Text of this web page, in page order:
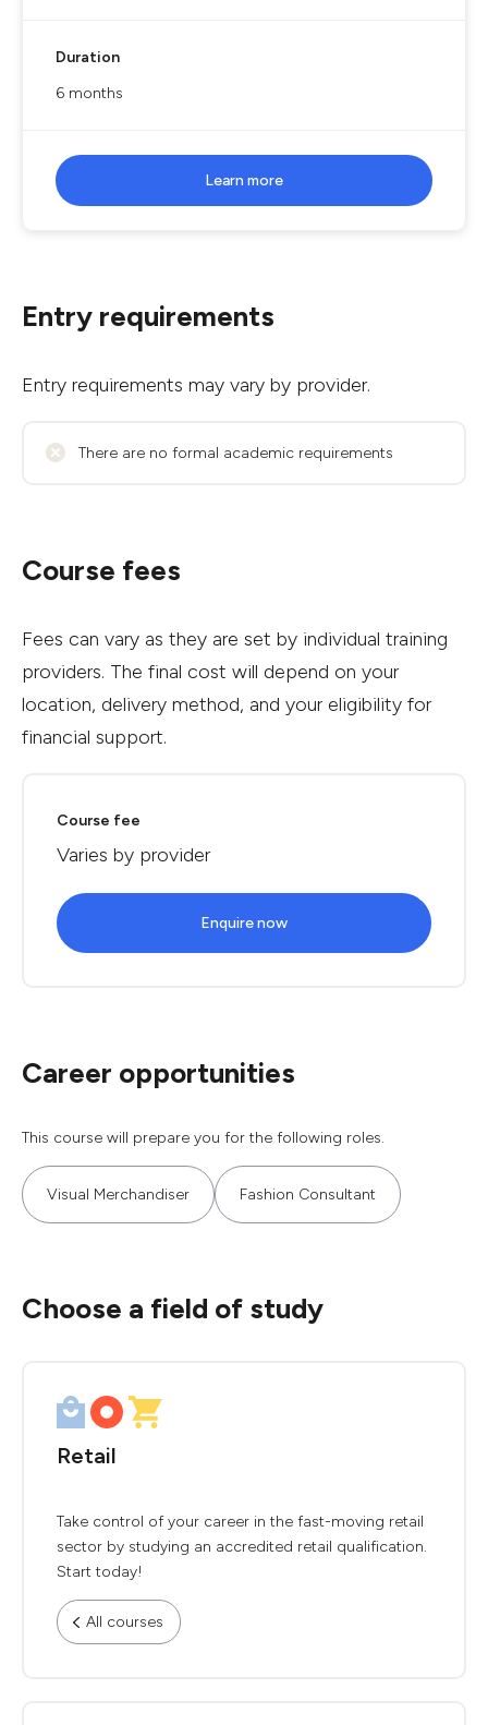
Duration
6 months
Learn more
Entry requirements
Entry requirements may vary by provider.
There are no formal academic requirements
Course fees
Fees can vary as they are set by individual training
providers. The final cost will depend on your
location, delivery method, and your eligibility for
financial support.
Course fee
Varies by provider
Enquire now
Career opportunities
This course will prepare you for the following roles.
Visual Merchandiser Fashion Consultant
Choose a field of study
Retail
Take control of your career in the fast-moving retail
sector by studying an accredited retail qualification.
Start today!
All courses
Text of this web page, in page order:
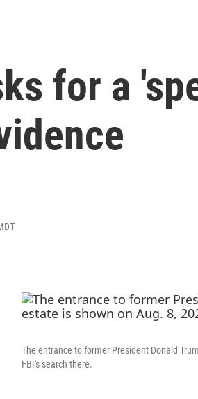
for a
The entrance to former President Donald
FBI's search there.
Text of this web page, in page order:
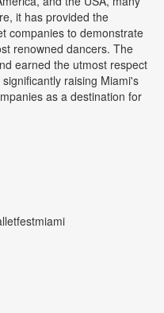
it has provided the
companies to demonstrate
renowned dancers. The
earned the utmost respect
raising Miami's
as a destination for
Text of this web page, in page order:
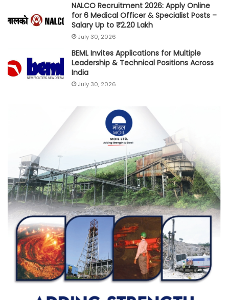
NALCO Recruitment 2026: Apply Online
for 6 Medical Officer & Specialist Posts –
Salary Up to ₹2.20 Lakh
July 30, 2026
BEML Invites Applications for Multiple
Leadership & Technical Positions Across
India
July 30, 2026
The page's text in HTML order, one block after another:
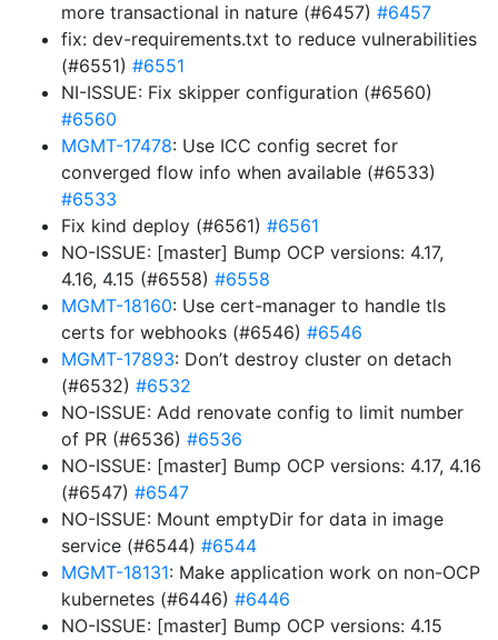
more transactional in nature (#6457) #6457
fix: dev-requirements.txt to reduce vulnerabilities
(#6551) #6551
NI-ISSUE: Fix skipper configuration (#6560)
#6560
MGMT-17478: Use ICC config secret for
converged flow info when available (#6533)
#6533
Fix kind deploy (#6561) #6561
NO-ISSUE: [master] Bump OCP versions: 4.17,
4.16, 4.15 (#6558) #6558
MGMT-18160: Use cert-manager to handle tls
certs for webhooks (#6546) #6546
MGMT-17893: Don’t destroy cluster on detach
(#6532) #6532
NO-ISSUE: Add renovate config to limit number
of PR (#6536) #6536
NO-ISSUE: [master] Bump OCP versions: 4.17, 4.16
(#6547) #6547
NO-ISSUE: Mount emptyDir for data in image
service (#6544) #6544
MGMT-18131: Make application work on non-OCP
kubernetes (#6446) #6446
NO-ISSUE: [master] Bump OCP versions: 4.15
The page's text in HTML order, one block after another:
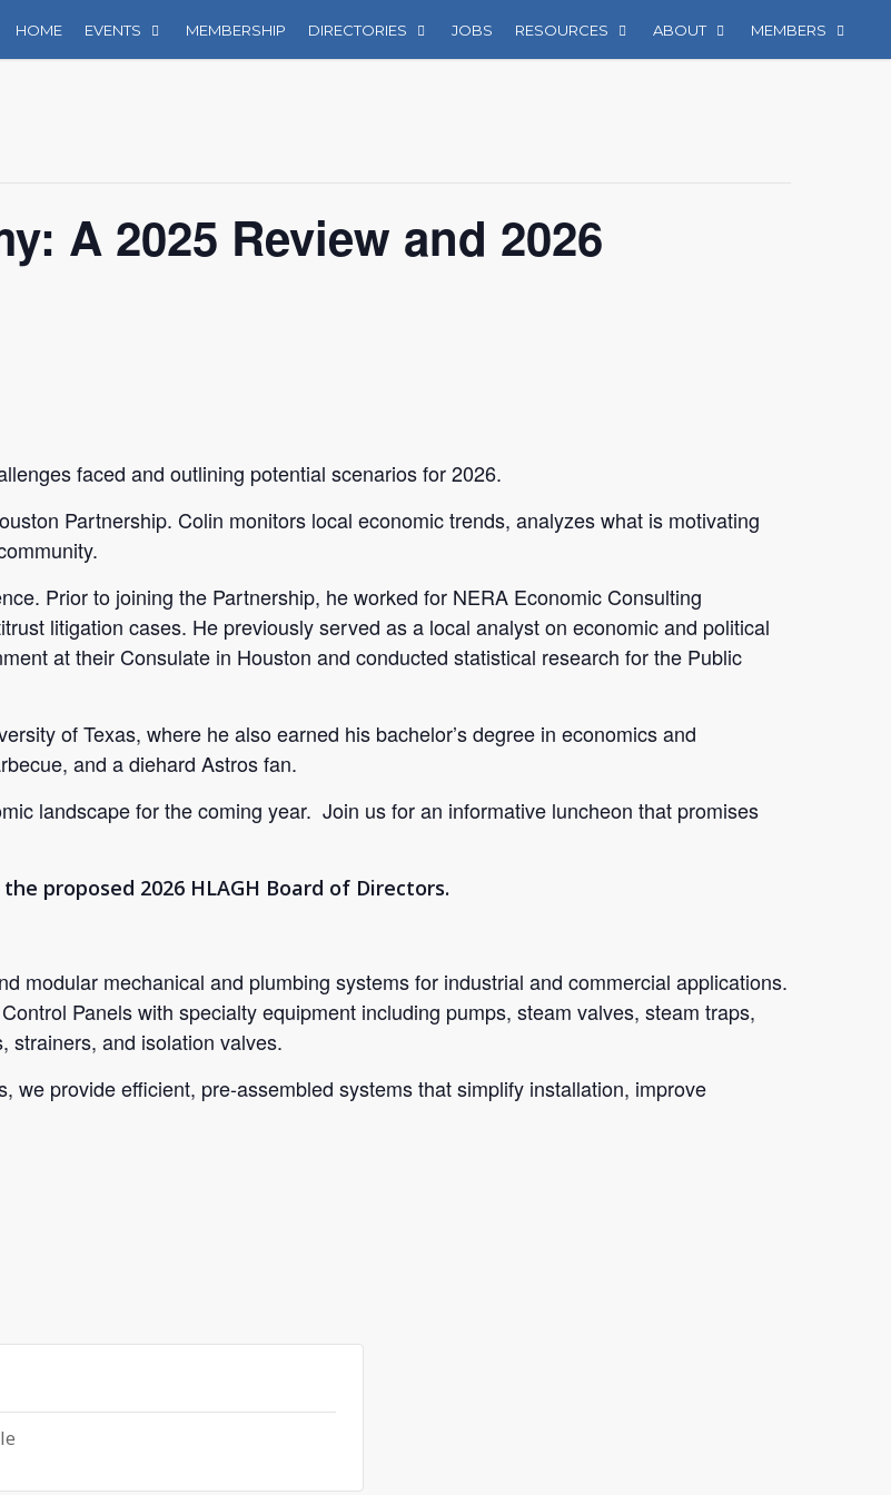
HOME EVENTS MEMBERSHIP DIRECTORIES JOBS RESOURCES ABOUT MEMBERS
A 2025 Review and 2026
faced and outlining potential scenarios for 2026.
Partnership. Colin monitors local economic trends, analyzes what is motivating
Prior to joining the Partnership, he worked for NERA Economic Consulting
litigation cases. He previously served as a local analyst on economic and political
at their Consulate in Houston and conducted statistical research for the Public
of Texas, where he also earned his bachelor’s degree in economics and
and a diehard Astros fan.
landscape for the coming year. Join us for an informative luncheon that promises
proposed 2026 HLAGH Board of Directors.
modular mechanical and plumbing systems for industrial and commercial applications.
Panels with specialty equipment including pumps, steam valves, steam traps,
strainers, and isolation valves.
we provide efficient, pre-assembled systems that simplify installation, improve
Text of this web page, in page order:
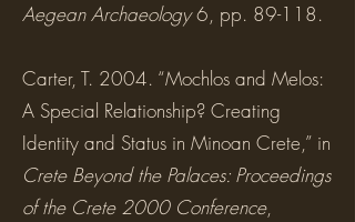
Aegean Archaeology6, pp. 89-118.
Carter, T. 2004. “Mochlos and Melos:
A Special Relationship? Creating
Identity and Status in Minoan Crete,” in
Crete Beyond the Palaces: Proceedings
of the Crete 2000 Conference,
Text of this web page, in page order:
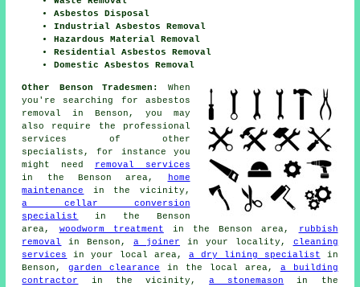
Asbestos Disposal
Industrial Asbestos Removal
Hazardous Material Removal
Residential Asbestos Removal
Domestic Asbestos Removal
Other Benson Tradesmen:
When
you're searching for asbestos
removal in Benson, you may
also require the professional
services of other
specialists, for instance you
might need removal services
in the Benson area,
home
maintenance
in the vicinity,
a cellar conversion
specialist
in the Benson
area, woodworm treatment in the Benson area,
rubbish
removal
in Benson,a joiner in your locality, cleaning
services
in your local area, a dry lining specialist in
Benson,garden clearance in the local area, a building
contractor
in the vicinity,a stonemason
in the
· · · · ·
▶ **Action item**
Each line from the one containing "Asbestos Disposal" to the end of the listing above must be printed exactly, and no other line may appear.

▶ **Reply to the exercise**
Asbestos Disposal
Industrial Asbestos Removal
Hazardous Material Removal
Residential Asbestos Removal
Domestic Asbestos Removal
Other Benson Tradesmen:
When
you're searching for asbestos
removal in Benson, you may
also require the professional
services of other
specialists, for instance you
might need removal services
in the Benson area,
home
maintenance
in the vicinity,
a cellar conversion
specialist
in the Benson
area, woodworm treatment in the Benson area,
rubbish
removal
in Benson,a joiner in your locality, cleaning
services
in your local area, a dry lining specialist in
Benson,garden clearance in the local area, a building
contractor
in the vicinity,a stonemason
in the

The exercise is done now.